++++ ENTRIES SUPPLIED ++++
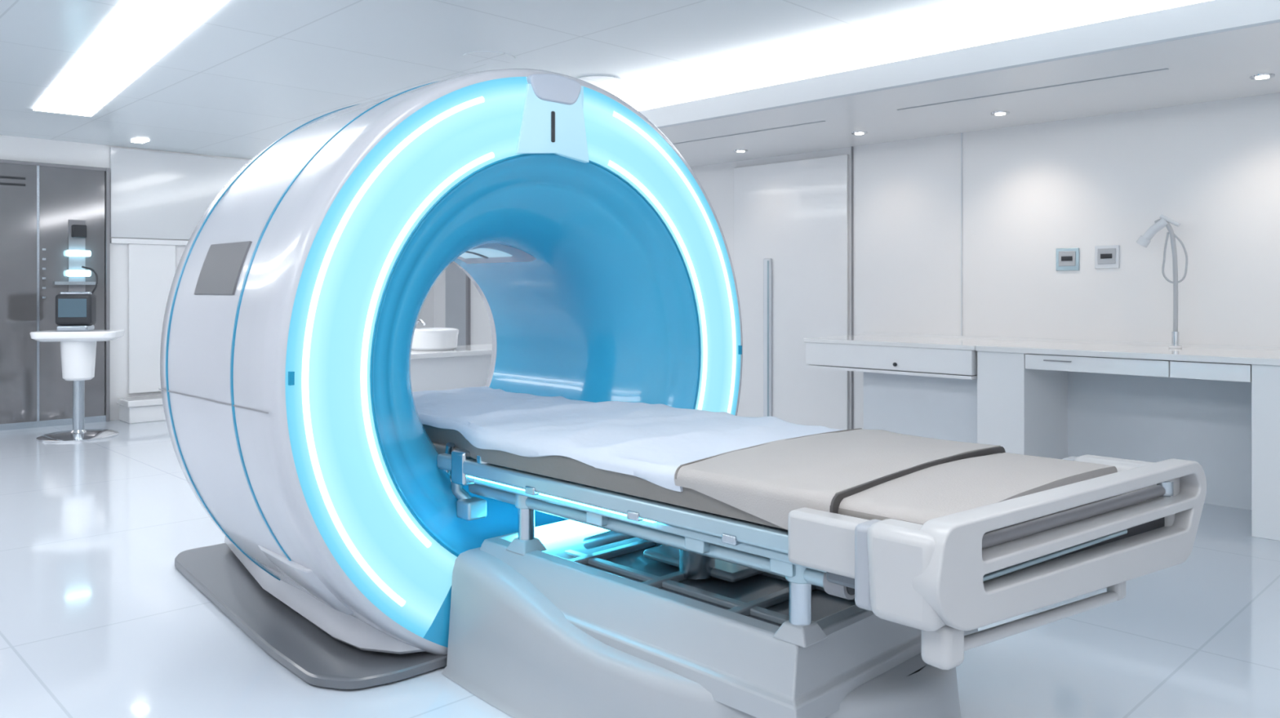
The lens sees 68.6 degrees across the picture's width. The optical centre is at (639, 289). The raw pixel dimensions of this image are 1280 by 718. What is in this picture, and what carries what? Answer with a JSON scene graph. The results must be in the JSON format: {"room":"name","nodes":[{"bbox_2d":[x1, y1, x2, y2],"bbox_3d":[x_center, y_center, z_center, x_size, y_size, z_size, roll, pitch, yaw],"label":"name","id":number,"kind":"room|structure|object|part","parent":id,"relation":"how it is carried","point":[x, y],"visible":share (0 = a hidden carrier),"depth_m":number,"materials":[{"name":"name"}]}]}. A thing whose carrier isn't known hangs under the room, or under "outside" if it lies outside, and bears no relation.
{"room":"radiology room","nodes":[
{"label":"radiology room","id":0,"kind":"room"},
{"bbox_2d":[0,134,434,420],"bbox_3d":[-5.610,-0.070,8.909,8.580,2.700,0.100,0,0,-45],"label":"wall","id":1,"kind":"structure","parent":0,"point":[11,148],"depth_m":9.26,"materials":[{"name":"paint"}]},
{"bbox_2d":[110,237,188,245],"bbox_3d":[-4.696,-0.485,9.705,1.400,0.050,0.049,0,0,-45],"label":"trim","id":2,"kind":"structure","parent":1,"relation":"attached to","point":[133,241],"depth_m":9.43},
{"bbox_2d":[128,243,175,393],"bbox_3d":[-4.927,0.285,9.484,0.440,1.490,0.039,0,0,-45],"label":"door","id":3,"kind":"structure","parent":1,"relation":"in","point":[151,267],"depth_m":9.43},
{"bbox_2d":[110,146,248,239],"bbox_3d":[-4.703,-0.960,9.712,1.400,0.880,0.029,0,0,-45],"label":"wall panel","id":4,"kind":"object","parent":1,"relation":"attached to","point":[161,195],"depth_m":9.53,"materials":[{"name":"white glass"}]},
{"bbox_2d":[657,19,1279,128],"bbox_3d":[0.587,-1.146,6.172,0.007,0.012,12.500,0,0,-45],"label":"trim","id":5,"kind":"structure","parent":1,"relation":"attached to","point":[1277,20],"depth_m":4.84,"materials":[{"name":"white paint"}]},
{"bbox_2d":[0,0,1084,159],"bbox_3d":[-1.187,-1.470,4.424,8.580,0.100,12.700,0,0,-45],"label":"ceiling","id":6,"kind":"structure","parent":0,"point":[253,73],"depth_m":5.43,"materials":[{"name":"paint"}]},
{"bbox_2d":[33,0,229,116],"bbox_3d":[-3.235,-1.413,5.796,0.400,0.011,4.391,0,0,-39],"label":"ceiling light","id":7,"kind":"object","parent":6,"relation":"in","point":[139,33],"visible":1,"depth_m":5.50,"materials":[{"name":"white plastic"}]},
{"bbox_2d":[131,138,149,143],"bbox_3d":[-4.748,-1.413,8.918,0.100,0.011,0.200,0,0,-45],"label":"recessed light","id":8,"kind":"object","parent":6,"relation":"in","point":[137,140],"visible":1,"depth_m":8.88,"materials":[{"name":"white plastic"}]},
{"bbox_2d":[462,50,515,64],"bbox_3d":[-0.923,-1.417,5.737,0.320,0.007,0.320,0,0,-45],"label":"ceiling speaker","id":9,"kind":"object","parent":6,"relation":"in","point":[482,57],"depth_m":5.71},
{"bbox_2d":[577,75,622,86],"bbox_3d":[-0.282,-1.417,6.369,0.320,0.007,0.320,0,0,-45],"label":"recessed light","id":10,"kind":"object","parent":6,"relation":"in","point":[597,80],"depth_m":6.34,"materials":[{"name":"white plastic"}]},
{"bbox_2d":[621,0,1211,111],"bbox_3d":[0.611,-1.355,6.197,0.030,0.120,12.500,0,0,-45],"label":"ceiling light","id":11,"kind":"object","parent":6,"relation":"in","point":[1086,11],"visible":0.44,"depth_m":5.21,"materials":[{"name":"white plastic"}]},
{"bbox_2d":[0,419,1279,717],"bbox_3d":[-1.187,1.330,4.424,8.580,0.100,12.700,0,0,-45],"label":"floor","id":12,"kind":"structure","parent":0,"point":[99,619],"depth_m":3.46,"materials":[{"name":"tile"}]},
{"bbox_2d":[0,414,106,430],"bbox_3d":[-5.953,1.250,8.459,2.100,0.060,0.059,0,0,-45],"label":"frame","id":13,"kind":"object","parent":12,"relation":"on","point":[7,426],"visible":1,"depth_m":8.80,"materials":[{"name":"metal"}]},
{"bbox_2d":[0,159,110,421],"bbox_3d":[-5.949,0.045,8.455,2.100,2.470,0.069,0,0,-45],"label":"door frame","id":14,"kind":"structure","parent":12,"relation":"on","point":[107,171],"depth_m":9.16,"materials":[{"name":"grey metal"}]},
{"bbox_2d":[0,167,36,423],"bbox_3d":[-6.156,0.050,8.245,1.470,2.340,0.020,0,0,-45],"label":"door","id":15,"kind":"structure","parent":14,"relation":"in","point":[18,204],"depth_m":8.65,"materials":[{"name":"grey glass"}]},
{"bbox_2d":[0,175,25,179],"bbox_3d":[-5.805,-1.030,8.573,0.330,0.020,0.006,0,0,-45],"label":"grille","id":16,"kind":"object","parent":15,"relation":"attached to","point":[1,176],"visible":1,"depth_m":8.62,"materials":[{"name":"metal"}]},
{"bbox_2d":[0,182,25,186],"bbox_3d":[-5.805,-0.970,8.573,0.330,0.020,0.006,0,0,-45],"label":"grille","id":17,"kind":"object","parent":15,"relation":"attached to","point":[1,183],"visible":1,"depth_m":8.62,"materials":[{"name":"metal"}]},
{"bbox_2d":[36,165,39,421],"bbox_3d":[-5.632,0.030,8.775,0.020,2.380,0.059,0,0,-45],"label":"mullion","id":18,"kind":"object","parent":14,"relation":"attached to","point":[37,166],"visible":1,"depth_m":8.75,"materials":[{"name":"metal"}]},
{"bbox_2d":[0,162,104,174],"bbox_3d":[-5.953,-1.140,8.445,2.040,0.040,0.020,0,0,-45],"label":"transom","id":19,"kind":"object","parent":14,"relation":"attached to","point":[2,164],"visible":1,"depth_m":8.85,"materials":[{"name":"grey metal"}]},
{"bbox_3d":[-5.953,-1.175,8.459,2.100,0.030,0.059,0,0,-45],"label":"frame","id":20,"kind":"part","parent":14,"relation":"part of","materials":[{"name":"white metal"}]},
{"bbox_2d":[39,169,104,420],"bbox_3d":[-5.423,0.050,8.968,0.550,2.340,0.020,0,0,-45],"label":"door","id":21,"kind":"structure","parent":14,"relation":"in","point":[64,197],"depth_m":8.90,"materials":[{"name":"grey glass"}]},
{"bbox_2d":[41,219,95,298],"bbox_3d":[-5.412,-0.255,8.915,0.450,0.830,0.070,0,0,-45],"label":"lamp fixture","id":22,"kind":"object","parent":21,"relation":"attached to","point":[77,253],"visible":0.98,"depth_m":8.95,"materials":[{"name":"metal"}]},
{"bbox_3d":[-5.212,0.045,9.182,0.030,2.470,0.069,0,0,-45],"label":"frame","id":23,"kind":"part","parent":14,"relation":"part of","materials":[{"name":"grey metal"}]},
{"bbox_2d":[30,329,124,442],"bbox_3d":[-4.894,0.818,8.183,0.660,0.925,0.620,0,0,-15],"label":"pedestal stand","id":24,"kind":"object","parent":12,"relation":"on","point":[77,348],"visible":1,"depth_m":8.08,"materials":[{"name":"white plastic"},{"name":"chrome"}]},
{"bbox_2d":[55,266,97,331],"bbox_3d":[-4.899,0.070,8.170,0.299,0.567,0.218,0,0,-15],"label":"monitor","id":25,"kind":"object","parent":24,"relation":"on","point":[75,311],"visible":1,"depth_m":8.09,"materials":[{"name":"plastic"}]},
{"bbox_3d":[-4.908,0.034,8.169,0.240,0.040,0.060,0,0,-15],"label":"handle","id":26,"kind":"part","parent":25,"relation":"part of","materials":[{"name":"metal"}]},
{"bbox_3d":[-4.894,0.980,8.183,0.090,0.500,0.090,0,0,-15],"label":"post","id":27,"kind":"part","parent":24,"relation":"part of","materials":[{"name":"metal"}]},
{"bbox_2d":[116,394,165,423],"bbox_3d":[-4.520,1.170,9.570,1.380,0.220,0.370,0,0,-45],"label":"bench","id":28,"kind":"object","parent":12,"relation":"on","point":[139,409],"visible":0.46,"depth_m":9.10,"materials":[{"name":"stone"}]},
{"bbox_2d":[158,68,742,688],"bbox_3d":[-0.987,0.223,4.235,2.215,2.114,2.015,0,0,-45],"label":"scanner","id":29,"kind":"object","parent":12,"relation":"on","point":[599,263],"visible":0.89,"depth_m":3.24,"materials":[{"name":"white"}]},
{"bbox_3d":[-0.994,1.260,4.242,1.807,0.040,1.995,0,0,-45],"label":"plate","id":30,"kind":"part","parent":29,"relation":"part of","materials":[{"name":"grey plastic"}]},
{"bbox_3d":[-0.715,0.189,3.115,0.940,1.931,0.012,0,0,-45],"label":"glow panel","id":31,"kind":"part","parent":29,"relation":"part of","materials":[{"name":"blue"}]},
{"bbox_3d":[-0.334,-0.628,3.507,0.345,0.276,0.048,0,0,-45],"label":"bracket plate","id":32,"kind":"part","parent":29,"relation":"part of","materials":[{"name":"plastic"}]},
{"bbox_3d":[0.025,0.228,3.845,1.233,2.023,0.012,0,0,-45],"label":"glow panel","id":33,"kind":"part","parent":29,"relation":"part of","materials":[{"name":"blue plastic"}]},
{"bbox_2d":[410,343,492,391],"bbox_3d":[-1.642,0.880,7.605,2.040,0.800,0.670,0,0,-45],"label":"counter","id":34,"kind":"object","parent":12,"relation":"on","point":[468,365],"depth_m":7.37,"materials":[{"name":"stone"}]},
{"bbox_2d":[415,319,425,328],"bbox_3d":[-1.819,0.359,7.743,0.022,0.241,0.164,0,0,-45],"label":"tap","id":35,"kind":"object","parent":34,"relation":"on","point":[421,321],"depth_m":7.72,"materials":[{"name":"silver metal"}]},
{"bbox_2d":[411,319,458,350],"bbox_3d":[-1.676,0.359,7.595,0.415,0.241,0.411,0,0,1],"label":"basin","id":36,"kind":"object","parent":34,"relation":"in","point":[424,338],"visible":0.88,"depth_m":7.43,"materials":[{"name":"white ceramic"}]},
{"bbox_2d":[413,386,1206,717],"bbox_3d":[0.072,0.859,3.234,1.321,0.839,3.040,0,0,-45],"label":"table","id":37,"kind":"object","parent":12,"relation":"on","point":[703,563],"visible":0.95,"depth_m":2.49,"materials":[{"name":"plastic"}]},
{"bbox_3d":[-0.673,0.649,3.371,0.118,0.204,0.049,0,0,38],"label":"hinge arm","id":38,"kind":"part","parent":37,"relation":"part of","materials":[{"name":"metal"}]},
{"bbox_3d":[-0.625,0.690,3.318,0.120,0.221,0.089,0,0,22],"label":"hinge arm","id":39,"kind":"part","parent":37,"relation":"part of","materials":[{"name":"metal"}]},
{"bbox_3d":[-0.378,0.801,3.125,0.055,0.265,0.055,0,0,-45],"label":"post","id":40,"kind":"part","parent":37,"relation":"part of","materials":[{"name":"metal"}]},
{"bbox_3d":[-0.132,0.605,2.753,0.042,0.052,1.637,0,0,-45],"label":"rail","id":41,"kind":"part","parent":37,"relation":"part of","materials":[{"name":"metal"}]},
{"bbox_3d":[-0.079,0.653,2.748,0.028,0.025,1.556,0,0,-45],"label":"rail","id":42,"kind":"part","parent":37,"relation":"part of","materials":[{"name":"metal"}]},
{"bbox_2d":[480,531,977,717],"bbox_3d":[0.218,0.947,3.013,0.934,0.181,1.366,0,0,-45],"label":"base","id":43,"kind":"object","parent":37,"relation":"attached to","point":[709,624],"depth_m":2.59,"materials":[{"name":"plastic"}]},
{"bbox_3d":[-0.027,0.520,3.261,0.911,0.103,2.813,0,0,-45],"label":"mattress","id":44,"kind":"part","parent":37,"relation":"part of","materials":[{"name":"fabric"}]},
{"bbox_3d":[0.399,0.801,2.337,0.055,0.265,0.055,0,0,-45],"label":"post","id":45,"kind":"part","parent":37,"relation":"part of","materials":[{"name":"metal"}]},
{"bbox_3d":[0.458,0.562,2.064,0.069,0.121,0.288,0,0,-45],"label":"arm","id":46,"kind":"part","parent":37,"relation":"part of","materials":[{"name":"plastic"}]},
{"bbox_3d":[0.490,0.575,1.969,0.081,0.176,0.052,0,0,-45],"label":"corner panel","id":47,"kind":"part","parent":37,"relation":"part of","materials":[{"name":"white plastic"}]},
{"bbox_3d":[1.034,0.585,2.193,1.225,0.259,0.063,0,0,-38],"label":"frame","id":48,"kind":"part","parent":37,"relation":"part of","materials":[{"name":"plastic"}]},
{"bbox_3d":[1.258,0.575,2.727,0.081,0.176,0.052,0,0,-45],"label":"corner panel","id":49,"kind":"part","parent":37,"relation":"part of","materials":[{"name":"white plastic"}]},
{"bbox_3d":[1.189,0.731,2.343,0.046,0.078,0.035,0,0,-38],"label":"grab plate","id":50,"kind":"part","parent":37,"relation":"part of","materials":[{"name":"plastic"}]},
{"bbox_3d":[1.409,0.531,2.528,0.051,0.046,0.051,0,0,-38],"label":"knob","id":51,"kind":"part","parent":37,"relation":"part of","materials":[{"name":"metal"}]},
{"bbox_2d":[434,93,1279,429],"bbox_3d":[1.832,-0.070,7.401,0.100,2.700,12.500,0,0,-45],"label":"wall","id":52,"kind":"structure","parent":0,"point":[1212,168],"depth_m":6.28,"materials":[{"name":"paint"}]},
{"bbox_2d":[445,262,466,345],"bbox_3d":[-2.234,0.470,11.431,0.029,1.620,0.450,0,0,-45],"label":"door","id":53,"kind":"structure","parent":52,"relation":"in","point":[455,277],"depth_m":11.40,"materials":[{"name":"white"}]},
{"bbox_2d":[466,274,470,345],"bbox_3d":[-2.059,0.450,11.246,0.039,1.660,0.040,0,0,-45],"label":"trim","id":54,"kind":"structure","parent":52,"relation":"attached to","point":[468,279],"depth_m":11.23,"materials":[{"name":"grey metal"}]},
{"bbox_2d":[733,154,848,429],"bbox_3d":[1.248,0.090,7.899,0.029,2.340,1.170,0,0,-45],"label":"leaf","id":55,"kind":"object","parent":52,"relation":"attached to","point":[793,214],"visible":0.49,"depth_m":7.82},
{"bbox_2d":[763,257,772,416],"bbox_3d":[1.091,0.415,8.018,0.030,1.370,0.080,0,0,-45],"label":"door handle","id":56,"kind":"object","parent":55,"relation":"attached to","point":[765,260],"depth_m":8.01,"materials":[{"name":"silver metal"}]},
{"bbox_2d":[767,260,768,416],"bbox_3d":[1.091,0.415,7.994,0.007,1.330,0.015,0,0,-45],"label":"pull edge","id":57,"kind":"object","parent":56,"relation":"attached to","point":[767,260],"visible":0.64,"depth_m":7.99,"materials":[{"name":"metal"}]},
{"bbox_2d":[851,146,853,428],"bbox_3d":[1.688,0.070,7.467,0.012,2.420,0.012,0,0,-45],"label":"trim","id":58,"kind":"structure","parent":52,"relation":"attached to","point":[851,146],"depth_m":7.46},
{"bbox_2d":[638,0,1279,167],"bbox_3d":[1.191,-1.215,6.769,1.700,0.150,12.500,0,0,-45],"label":"ceiling","id":59,"kind":"structure","parent":52,"relation":"attached to","point":[1220,66],"depth_m":5.36,"materials":[{"name":"paint"}]},
{"bbox_2d":[733,149,747,152],"bbox_3d":[0.823,-1.134,7.669,0.114,0.012,0.114,0,0,-45],"label":"recessed light","id":60,"kind":"object","parent":59,"relation":"in","point":[735,150],"visible":1,"depth_m":7.63,"materials":[{"name":"silver metal"}]},
{"bbox_2d":[672,120,825,144],"bbox_3d":[0.648,-1.139,6.935,0.020,0.005,1.700,0,0,-45],"label":"air vent","id":61,"kind":"object","parent":59,"relation":"in","point":[820,121],"visible":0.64,"depth_m":6.77,"materials":[{"name":"grey metal"}]},
{"bbox_2d":[851,131,866,134],"bbox_3d":[1.587,-1.134,6.794,0.114,0.012,0.114,0,0,-45],"label":"recessed light","id":62,"kind":"object","parent":59,"relation":"in","point":[853,132],"visible":1,"depth_m":6.77,"materials":[{"name":"silver metal"}]},
{"bbox_2d":[991,111,1009,115],"bbox_3d":[2.318,-1.134,6.040,0.114,0.012,0.114,0,0,-45],"label":"recessed light","id":63,"kind":"object","parent":59,"relation":"in","point":[998,113],"visible":1,"depth_m":6.01,"materials":[{"name":"silver metal"}]},
{"bbox_2d":[897,68,1168,110],"bbox_3d":[2.175,-1.139,5.386,0.020,0.005,1.550,0,0,-45],"label":"air vent","id":64,"kind":"object","parent":59,"relation":"in","point":[1162,68],"visible":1,"depth_m":5.30,"materials":[{"name":"grey metal"}]},
{"bbox_2d":[1249,73,1275,79],"bbox_3d":[3.315,-1.134,5.000,0.114,0.012,0.114,0,0,-45],"label":"recessed light","id":65,"kind":"object","parent":59,"relation":"in","point":[1264,76],"visible":1,"depth_m":4.98,"materials":[{"name":"silver metal"}]},
{"bbox_2d":[960,133,962,335],"bbox_3d":[2.334,-0.395,6.813,0.010,1.490,0.008,0,0,-45],"label":"trim","id":66,"kind":"structure","parent":52,"relation":"attached to","point":[961,133],"depth_m":6.81,"materials":[{"name":"grey metal"}]},
{"bbox_2d":[1056,247,1079,271],"bbox_3d":[2.856,-0.205,6.276,0.022,0.150,0.150,0,0,-45],"label":"wall socket","id":67,"kind":"object","parent":52,"relation":"attached to","point":[1067,259],"visible":1,"depth_m":6.27,"materials":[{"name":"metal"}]},
{"bbox_2d":[1094,244,1119,268],"bbox_3d":[3.032,-0.215,6.098,0.022,0.150,0.150,0,0,-45],"label":"wall socket","id":68,"kind":"object","parent":52,"relation":"attached to","point":[1107,256],"visible":1,"depth_m":6.09,"materials":[{"name":"plastic"}]},
{"bbox_2d":[804,331,1279,540],"bbox_3d":[3.548,0.805,5.019,0.799,0.950,5.900,0,0,-45],"label":"counter","id":69,"kind":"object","parent":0,"point":[1215,406],"depth_m":5.85,"materials":[{"name":"laminate"}]},
{"bbox_2d":[804,364,977,379],"bbox_3d":[1.924,0.555,6.656,0.775,0.020,1.270,0,0,-45],"label":"shelf","id":70,"kind":"object","parent":69,"relation":"attached to","point":[856,367],"depth_m":6.31,"materials":[{"name":"white laminate"}]},
{"bbox_2d":[805,342,977,375],"bbox_3d":[1.926,0.460,6.658,0.770,0.160,1.270,0,0,-45],"label":"drawer","id":71,"kind":"object","parent":69,"relation":"in","point":[891,357],"depth_m":6.32,"materials":[{"name":"white laminate"}]},
{"bbox_3d":[2.481,0.421,5.583,0.008,0.007,0.160,0,0,-45],"label":"drawer pull","id":72,"kind":"part","parent":69,"relation":"part of","materials":[{"name":"silver metal"}]},
{"bbox_2d":[1025,353,1173,377],"bbox_3d":[2.861,0.435,5.673,0.660,0.090,0.795,0,0,-45],"label":"drawer","id":73,"kind":"object","parent":69,"relation":"in","point":[1108,363],"depth_m":5.40,"materials":[{"name":"white laminate"}]},
{"bbox_2d":[1136,214,1187,348],"bbox_3d":[3.174,-0.055,5.712,0.070,0.810,0.286,0,0,-45],"label":"tap","id":74,"kind":"object","parent":69,"relation":"on","point":[1144,240],"visible":1,"depth_m":5.66,"materials":[{"name":"silver metal"}]},
{"bbox_3d":[3.206,-0.420,5.680,0.024,0.081,0.112,0,0,-45],"label":"spray lever","id":75,"kind":"part","parent":74,"relation":"part of","materials":[{"name":"grey metal"}]},
{"bbox_2d":[1169,360,1251,382],"bbox_3d":[3.277,0.435,5.252,0.660,0.090,0.380,0,0,-45],"label":"drawer","id":76,"kind":"object","parent":69,"relation":"in","point":[1230,371],"depth_m":5.00,"materials":[{"name":"white laminate"}]}
]}
++++
■ WORK ORDER: Each line above that includes "rail" should be shown.

■ SOLUTION FOR THIS EXERCISE:
{"bbox_3d":[-0.132,0.605,2.753,0.042,0.052,1.637,0,0,-45],"label":"rail","id":41,"kind":"part","parent":37,"relation":"part of","materials":[{"name":"metal"}]},
{"bbox_3d":[-0.079,0.653,2.748,0.028,0.025,1.556,0,0,-45],"label":"rail","id":42,"kind":"part","parent":37,"relation":"part of","materials":[{"name":"metal"}]},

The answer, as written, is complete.